Volvemos a Gozo. Esta vez la costa oriental. Siguen los acantilados y entre ellos algunas playas solitarias de color canela que me recuerdan la costa de Sudáfrica. Gracias a la vida pensaba y canturreaba yo en una de ellas, tranquila, cálida, silenciosa salvo el sonido del mar. Camino accidentado y fatigoso: rocas, vegetación hasta la cintura, cardos, chumberas, arbustos entre los que piso sin saber dónde está el suelo. Me quedo sin batería en la cámara. En Xagra cogemos un taxi hasta el ferry.

Los templos megalíticos de Mjandra y Hagar Qim, me encantan las “piedras”, ya sé, me repito. Pasan grupos de jóvenes; recuerdo la frase de uno de los personajes de Beatus ille: “no saben que están viviendo un pequeño intermedio entre el nacimiento y la muerte, lo ignoran, de ahí su energía, alegria…”.

Puerto pesquero de Marsaxlokk. Barcos de colores, cielo metálico, bonita luz, tranquilidad, paz.

El Hipogeo Half Saflieni, en Paola es lo más espectacular de Malta. Es un templo prehistórico subterráneo, con diversas salas a distintos niveles del subsuelo con paredes de un color ocre rojizo  y algunas de ellas decoradas. Está bien conservado y la visita es interesante, a pesar de tener que ir en grupo es tranquila y da tiempo a contemplar despacio y disfrutar de él.

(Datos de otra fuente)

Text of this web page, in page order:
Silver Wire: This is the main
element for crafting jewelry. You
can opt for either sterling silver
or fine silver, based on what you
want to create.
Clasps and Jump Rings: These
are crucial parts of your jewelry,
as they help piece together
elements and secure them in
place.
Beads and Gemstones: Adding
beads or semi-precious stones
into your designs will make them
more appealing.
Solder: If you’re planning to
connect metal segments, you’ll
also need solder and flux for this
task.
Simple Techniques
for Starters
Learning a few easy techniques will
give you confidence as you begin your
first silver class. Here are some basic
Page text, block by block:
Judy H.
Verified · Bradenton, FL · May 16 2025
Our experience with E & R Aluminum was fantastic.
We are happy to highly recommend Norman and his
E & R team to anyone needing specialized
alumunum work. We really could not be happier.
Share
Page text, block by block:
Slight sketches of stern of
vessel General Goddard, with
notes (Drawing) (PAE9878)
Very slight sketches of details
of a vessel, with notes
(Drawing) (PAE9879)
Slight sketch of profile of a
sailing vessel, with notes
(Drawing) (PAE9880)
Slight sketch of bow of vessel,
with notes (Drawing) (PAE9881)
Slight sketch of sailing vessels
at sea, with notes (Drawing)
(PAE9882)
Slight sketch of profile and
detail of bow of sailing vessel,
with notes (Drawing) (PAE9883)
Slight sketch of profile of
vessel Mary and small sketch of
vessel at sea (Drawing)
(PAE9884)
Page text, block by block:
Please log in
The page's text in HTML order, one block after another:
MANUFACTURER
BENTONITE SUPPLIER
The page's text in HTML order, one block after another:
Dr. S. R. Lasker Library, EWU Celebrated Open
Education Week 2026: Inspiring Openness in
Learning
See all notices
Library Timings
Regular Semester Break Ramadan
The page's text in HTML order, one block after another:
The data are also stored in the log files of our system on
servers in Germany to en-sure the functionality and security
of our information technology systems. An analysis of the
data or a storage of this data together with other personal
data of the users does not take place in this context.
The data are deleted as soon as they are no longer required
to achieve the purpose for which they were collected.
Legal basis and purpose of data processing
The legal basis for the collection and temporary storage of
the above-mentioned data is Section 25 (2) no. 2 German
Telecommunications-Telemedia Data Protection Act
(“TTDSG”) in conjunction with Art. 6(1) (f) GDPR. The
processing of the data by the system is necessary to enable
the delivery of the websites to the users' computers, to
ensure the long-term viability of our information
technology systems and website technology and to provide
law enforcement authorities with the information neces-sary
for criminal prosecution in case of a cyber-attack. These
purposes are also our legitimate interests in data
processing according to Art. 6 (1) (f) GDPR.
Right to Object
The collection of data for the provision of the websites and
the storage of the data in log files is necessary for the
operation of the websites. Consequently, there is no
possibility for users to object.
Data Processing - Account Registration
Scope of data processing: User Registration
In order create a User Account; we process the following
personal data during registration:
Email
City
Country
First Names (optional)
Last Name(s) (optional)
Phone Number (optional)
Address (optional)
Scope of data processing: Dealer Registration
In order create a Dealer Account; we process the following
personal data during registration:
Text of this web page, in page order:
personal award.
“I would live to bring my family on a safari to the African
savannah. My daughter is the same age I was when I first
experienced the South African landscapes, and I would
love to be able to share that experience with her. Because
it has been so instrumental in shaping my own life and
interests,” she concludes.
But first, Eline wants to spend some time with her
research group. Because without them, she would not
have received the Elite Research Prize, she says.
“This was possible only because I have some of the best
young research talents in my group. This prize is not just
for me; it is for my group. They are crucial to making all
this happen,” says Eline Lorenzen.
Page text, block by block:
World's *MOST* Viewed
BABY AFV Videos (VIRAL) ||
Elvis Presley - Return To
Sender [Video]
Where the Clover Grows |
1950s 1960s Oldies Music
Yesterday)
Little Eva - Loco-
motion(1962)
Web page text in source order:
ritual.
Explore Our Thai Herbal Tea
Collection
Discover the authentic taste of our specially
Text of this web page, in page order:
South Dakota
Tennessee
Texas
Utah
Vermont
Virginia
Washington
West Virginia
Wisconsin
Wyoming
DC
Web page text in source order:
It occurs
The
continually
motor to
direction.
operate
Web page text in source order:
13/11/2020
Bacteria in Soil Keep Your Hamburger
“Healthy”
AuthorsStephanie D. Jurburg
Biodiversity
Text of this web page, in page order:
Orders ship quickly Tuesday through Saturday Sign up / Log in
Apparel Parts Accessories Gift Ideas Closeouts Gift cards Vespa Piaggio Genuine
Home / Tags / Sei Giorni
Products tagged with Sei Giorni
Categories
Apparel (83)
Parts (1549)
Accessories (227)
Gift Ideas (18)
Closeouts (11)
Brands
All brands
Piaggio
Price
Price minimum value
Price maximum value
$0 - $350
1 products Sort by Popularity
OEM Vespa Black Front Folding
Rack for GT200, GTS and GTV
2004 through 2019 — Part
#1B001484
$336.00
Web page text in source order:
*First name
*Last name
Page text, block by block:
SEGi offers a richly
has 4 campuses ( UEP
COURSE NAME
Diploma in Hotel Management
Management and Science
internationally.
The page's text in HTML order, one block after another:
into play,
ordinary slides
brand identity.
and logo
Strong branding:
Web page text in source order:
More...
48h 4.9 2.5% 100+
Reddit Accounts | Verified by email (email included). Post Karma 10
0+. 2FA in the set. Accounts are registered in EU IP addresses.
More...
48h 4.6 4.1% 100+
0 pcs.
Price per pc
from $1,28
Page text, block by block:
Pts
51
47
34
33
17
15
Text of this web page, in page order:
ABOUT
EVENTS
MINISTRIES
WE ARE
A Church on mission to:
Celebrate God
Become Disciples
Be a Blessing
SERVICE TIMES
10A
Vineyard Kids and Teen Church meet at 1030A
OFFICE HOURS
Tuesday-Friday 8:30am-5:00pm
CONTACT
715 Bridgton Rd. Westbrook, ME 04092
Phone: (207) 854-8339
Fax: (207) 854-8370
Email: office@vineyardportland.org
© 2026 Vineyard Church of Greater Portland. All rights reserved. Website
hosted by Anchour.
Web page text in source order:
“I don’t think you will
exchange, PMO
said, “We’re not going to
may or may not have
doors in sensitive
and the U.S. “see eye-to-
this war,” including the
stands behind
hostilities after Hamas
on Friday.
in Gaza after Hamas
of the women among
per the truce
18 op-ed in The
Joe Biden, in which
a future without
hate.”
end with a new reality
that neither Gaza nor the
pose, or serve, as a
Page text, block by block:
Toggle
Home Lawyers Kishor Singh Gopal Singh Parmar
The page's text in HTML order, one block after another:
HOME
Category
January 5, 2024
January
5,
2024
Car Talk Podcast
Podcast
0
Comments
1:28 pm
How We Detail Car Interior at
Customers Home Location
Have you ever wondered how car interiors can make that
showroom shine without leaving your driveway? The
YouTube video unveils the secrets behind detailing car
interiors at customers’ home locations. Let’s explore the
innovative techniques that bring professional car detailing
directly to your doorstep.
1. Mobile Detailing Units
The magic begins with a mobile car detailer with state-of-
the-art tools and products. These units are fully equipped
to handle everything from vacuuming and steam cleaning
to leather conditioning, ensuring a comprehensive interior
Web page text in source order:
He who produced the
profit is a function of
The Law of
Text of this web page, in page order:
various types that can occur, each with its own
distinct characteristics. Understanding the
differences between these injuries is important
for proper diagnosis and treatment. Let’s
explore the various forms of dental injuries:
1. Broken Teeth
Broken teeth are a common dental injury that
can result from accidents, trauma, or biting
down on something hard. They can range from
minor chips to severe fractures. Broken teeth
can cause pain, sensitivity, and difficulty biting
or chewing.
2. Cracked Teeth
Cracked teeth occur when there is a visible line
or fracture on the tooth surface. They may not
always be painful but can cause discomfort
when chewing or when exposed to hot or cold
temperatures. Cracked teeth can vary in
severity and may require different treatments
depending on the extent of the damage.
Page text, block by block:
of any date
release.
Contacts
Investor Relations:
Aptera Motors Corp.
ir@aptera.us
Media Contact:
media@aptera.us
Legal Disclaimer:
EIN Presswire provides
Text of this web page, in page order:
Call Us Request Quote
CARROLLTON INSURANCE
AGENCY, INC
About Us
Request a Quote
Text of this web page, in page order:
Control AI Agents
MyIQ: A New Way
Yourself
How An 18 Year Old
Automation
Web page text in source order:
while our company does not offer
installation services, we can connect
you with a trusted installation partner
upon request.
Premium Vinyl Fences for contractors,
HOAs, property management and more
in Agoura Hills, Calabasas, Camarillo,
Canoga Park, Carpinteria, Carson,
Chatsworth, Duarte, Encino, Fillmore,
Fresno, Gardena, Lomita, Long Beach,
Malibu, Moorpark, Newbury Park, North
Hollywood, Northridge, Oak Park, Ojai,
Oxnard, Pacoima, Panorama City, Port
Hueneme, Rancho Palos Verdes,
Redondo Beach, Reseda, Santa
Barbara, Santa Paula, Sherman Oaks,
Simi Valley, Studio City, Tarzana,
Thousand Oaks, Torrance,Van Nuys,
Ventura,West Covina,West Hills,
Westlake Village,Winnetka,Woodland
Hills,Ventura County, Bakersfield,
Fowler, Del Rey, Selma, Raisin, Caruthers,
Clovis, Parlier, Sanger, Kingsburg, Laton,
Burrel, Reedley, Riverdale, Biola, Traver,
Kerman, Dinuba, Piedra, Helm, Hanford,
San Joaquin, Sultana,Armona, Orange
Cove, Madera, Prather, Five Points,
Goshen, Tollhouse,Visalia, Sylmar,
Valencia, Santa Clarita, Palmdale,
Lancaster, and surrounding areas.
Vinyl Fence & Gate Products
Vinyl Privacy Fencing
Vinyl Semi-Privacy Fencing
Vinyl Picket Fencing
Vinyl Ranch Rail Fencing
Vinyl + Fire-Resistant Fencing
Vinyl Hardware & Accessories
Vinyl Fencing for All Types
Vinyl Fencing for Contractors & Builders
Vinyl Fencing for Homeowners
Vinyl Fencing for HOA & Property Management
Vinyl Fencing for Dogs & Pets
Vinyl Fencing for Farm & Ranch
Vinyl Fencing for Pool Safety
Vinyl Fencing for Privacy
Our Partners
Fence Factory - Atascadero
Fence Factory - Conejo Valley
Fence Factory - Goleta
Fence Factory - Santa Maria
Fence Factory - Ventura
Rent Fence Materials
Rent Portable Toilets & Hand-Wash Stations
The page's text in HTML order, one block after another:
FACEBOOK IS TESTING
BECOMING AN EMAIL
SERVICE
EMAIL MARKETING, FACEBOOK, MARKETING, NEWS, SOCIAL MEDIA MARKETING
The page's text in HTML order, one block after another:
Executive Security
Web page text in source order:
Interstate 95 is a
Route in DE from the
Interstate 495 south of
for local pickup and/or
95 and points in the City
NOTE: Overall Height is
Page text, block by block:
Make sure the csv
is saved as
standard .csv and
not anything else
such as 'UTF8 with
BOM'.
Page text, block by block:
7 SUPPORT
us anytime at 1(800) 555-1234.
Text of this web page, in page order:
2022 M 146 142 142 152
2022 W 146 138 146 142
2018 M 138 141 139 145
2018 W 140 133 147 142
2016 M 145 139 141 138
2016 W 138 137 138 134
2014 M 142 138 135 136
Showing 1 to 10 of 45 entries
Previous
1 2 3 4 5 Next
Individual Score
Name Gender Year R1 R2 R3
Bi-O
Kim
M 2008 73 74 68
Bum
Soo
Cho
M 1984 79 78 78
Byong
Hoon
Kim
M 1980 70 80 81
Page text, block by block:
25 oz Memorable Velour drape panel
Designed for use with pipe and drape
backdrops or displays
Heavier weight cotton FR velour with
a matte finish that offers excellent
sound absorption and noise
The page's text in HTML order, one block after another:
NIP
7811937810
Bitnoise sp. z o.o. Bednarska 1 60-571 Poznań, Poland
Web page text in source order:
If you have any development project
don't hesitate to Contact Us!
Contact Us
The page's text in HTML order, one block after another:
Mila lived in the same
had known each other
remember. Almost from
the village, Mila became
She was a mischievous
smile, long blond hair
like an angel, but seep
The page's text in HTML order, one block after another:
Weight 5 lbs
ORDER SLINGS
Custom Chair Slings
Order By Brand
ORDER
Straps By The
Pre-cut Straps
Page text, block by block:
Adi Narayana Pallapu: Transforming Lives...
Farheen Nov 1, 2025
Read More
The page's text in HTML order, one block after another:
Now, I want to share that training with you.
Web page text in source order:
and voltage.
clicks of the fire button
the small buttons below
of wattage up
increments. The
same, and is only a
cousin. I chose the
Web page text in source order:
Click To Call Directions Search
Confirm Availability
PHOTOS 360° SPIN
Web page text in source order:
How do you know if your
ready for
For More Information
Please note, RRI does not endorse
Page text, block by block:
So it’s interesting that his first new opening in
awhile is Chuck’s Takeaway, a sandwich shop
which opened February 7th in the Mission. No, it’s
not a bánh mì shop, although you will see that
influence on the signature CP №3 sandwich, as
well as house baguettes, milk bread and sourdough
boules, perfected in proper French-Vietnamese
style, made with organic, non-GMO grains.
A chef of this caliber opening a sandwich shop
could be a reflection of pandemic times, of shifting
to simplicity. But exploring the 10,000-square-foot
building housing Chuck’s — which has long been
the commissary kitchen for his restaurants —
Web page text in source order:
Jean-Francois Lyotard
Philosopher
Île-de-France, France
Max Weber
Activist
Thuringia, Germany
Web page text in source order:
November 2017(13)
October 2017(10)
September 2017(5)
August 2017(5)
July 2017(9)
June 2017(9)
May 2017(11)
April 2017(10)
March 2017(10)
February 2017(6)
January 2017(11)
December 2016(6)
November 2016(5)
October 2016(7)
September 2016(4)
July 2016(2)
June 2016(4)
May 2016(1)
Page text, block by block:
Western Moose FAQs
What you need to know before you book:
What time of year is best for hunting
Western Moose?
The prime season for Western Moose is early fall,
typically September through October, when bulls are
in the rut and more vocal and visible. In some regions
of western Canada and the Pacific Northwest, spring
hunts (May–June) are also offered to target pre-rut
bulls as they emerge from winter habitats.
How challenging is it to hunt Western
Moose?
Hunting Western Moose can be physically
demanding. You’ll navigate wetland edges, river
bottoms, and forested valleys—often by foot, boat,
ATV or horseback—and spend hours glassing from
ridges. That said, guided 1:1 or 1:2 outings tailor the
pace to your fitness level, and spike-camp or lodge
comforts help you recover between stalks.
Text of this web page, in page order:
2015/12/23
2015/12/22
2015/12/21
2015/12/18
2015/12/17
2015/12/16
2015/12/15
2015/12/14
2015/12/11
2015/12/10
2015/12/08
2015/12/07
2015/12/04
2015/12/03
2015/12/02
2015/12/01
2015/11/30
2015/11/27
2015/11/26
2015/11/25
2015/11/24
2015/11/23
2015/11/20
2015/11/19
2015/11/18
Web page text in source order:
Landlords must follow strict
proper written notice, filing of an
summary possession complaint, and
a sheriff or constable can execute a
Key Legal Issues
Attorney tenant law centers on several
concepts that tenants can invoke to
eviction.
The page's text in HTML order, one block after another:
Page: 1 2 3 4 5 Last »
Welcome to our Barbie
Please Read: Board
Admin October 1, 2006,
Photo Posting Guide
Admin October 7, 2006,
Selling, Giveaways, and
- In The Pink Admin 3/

A Valetta vuelvo sola. La catedral, lo mejor La decapitación de San Juan Bautista, de Caravaggio, una maravilla de luz sobre las figuras, un rojo, el del manto y la sangre del Bautista, que golpea, un sólo personaje conmovido, el resto inmutables, como quien está haciendo un trabajo cotidiano o llevados sólo por la curiosidad, el cuerpo espléndido del verdugo, pero sobre todo la luz.
En el museo arqueológico está la escultura de la Dama durmiente encontrada en el hipogeo, delicada y bella.